I get a lot of refugees from the various local chiropractors, all have the same story , lots of 5 minute " adjustments" and no progress. We as physiotherapists can really only gain from their ill advised and conspicuously money hungry methods. At least if we treat patients with the respect and understanding they deserve , along with science based treatments , we are assured a place in the treatment community for generations to come.
This is my little rant for the day , I do get tired of explaining that no I won't be adjusting your neck sir.
On the other hand, ginger, although I take on board all of the points you made, chiros gain a large proportion of patients extremely dissatisfied with prolonged, ineffective physio Rx. I know this because we have a friend who is a chiro.
Both professions have a long line of patients who attend for Rx for Years on End...with negligible outcomes.
Why is this so?
Nari
Hi Mike & Ginger :
yes, Nari , you are right ,on both sides there are misusers .
I think , both are doing these acts on the consciuos level , i mean they know , no benefits ( even more risky ) to use these procedures /techniques , and they insist to use it .Why ???
I would answer , it is very easy question :arrow: :arrow:
Healthcare service Marketisation , gaining more money ,doing for the patient what he/she wants in both field physio&chiro .
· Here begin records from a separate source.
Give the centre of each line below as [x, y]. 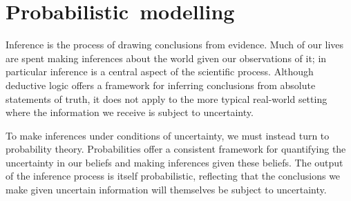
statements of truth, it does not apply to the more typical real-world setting [167, 98]
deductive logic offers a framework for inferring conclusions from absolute [161, 85]
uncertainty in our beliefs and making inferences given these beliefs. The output [174, 162]
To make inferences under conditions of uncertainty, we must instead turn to [168, 135]
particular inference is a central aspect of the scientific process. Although [160, 71]
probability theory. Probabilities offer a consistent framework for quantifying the [176, 149]
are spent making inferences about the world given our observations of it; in [166, 58]
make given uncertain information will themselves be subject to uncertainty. [166, 190]
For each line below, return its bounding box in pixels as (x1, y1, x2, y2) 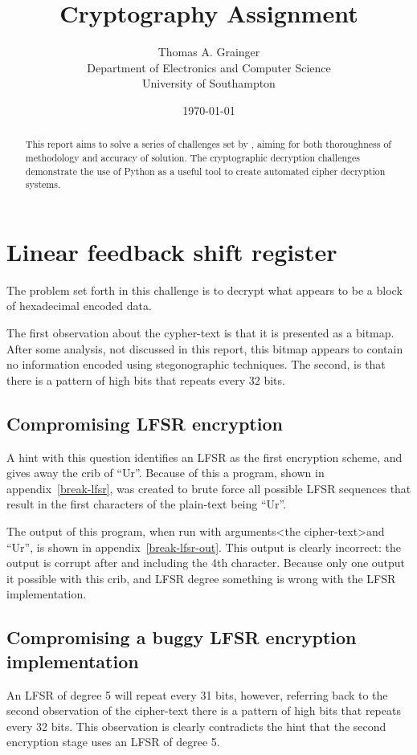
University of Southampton (142, 75, 276, 92)
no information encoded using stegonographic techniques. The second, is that (6, 356, 386, 373)
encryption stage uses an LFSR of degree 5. (6, 733, 220, 750)
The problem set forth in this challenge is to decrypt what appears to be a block (6, 281, 403, 298)
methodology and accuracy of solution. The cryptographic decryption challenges (25, 150, 360, 164)
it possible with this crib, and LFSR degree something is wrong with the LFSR (6, 569, 396, 586)
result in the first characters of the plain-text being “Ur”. (6, 496, 287, 512)
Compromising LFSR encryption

Applying scientifc physio is NOt of benefit for the practionner ,it will make him/her loses his/her fnancial resources .
Just my view .
cheers
Emad
ginger
21-02-2005, 02:01 AM
Nari et al, , yes there are certainly some physio no hopers around in my city. Some who are stuck in the past , others who maybe ought to have been bankers or accountants instead. It is always a pleasure to find a lateral thinker and/or a physio switched on to spinal treatments that really work. WE all benefit from cross fertilization .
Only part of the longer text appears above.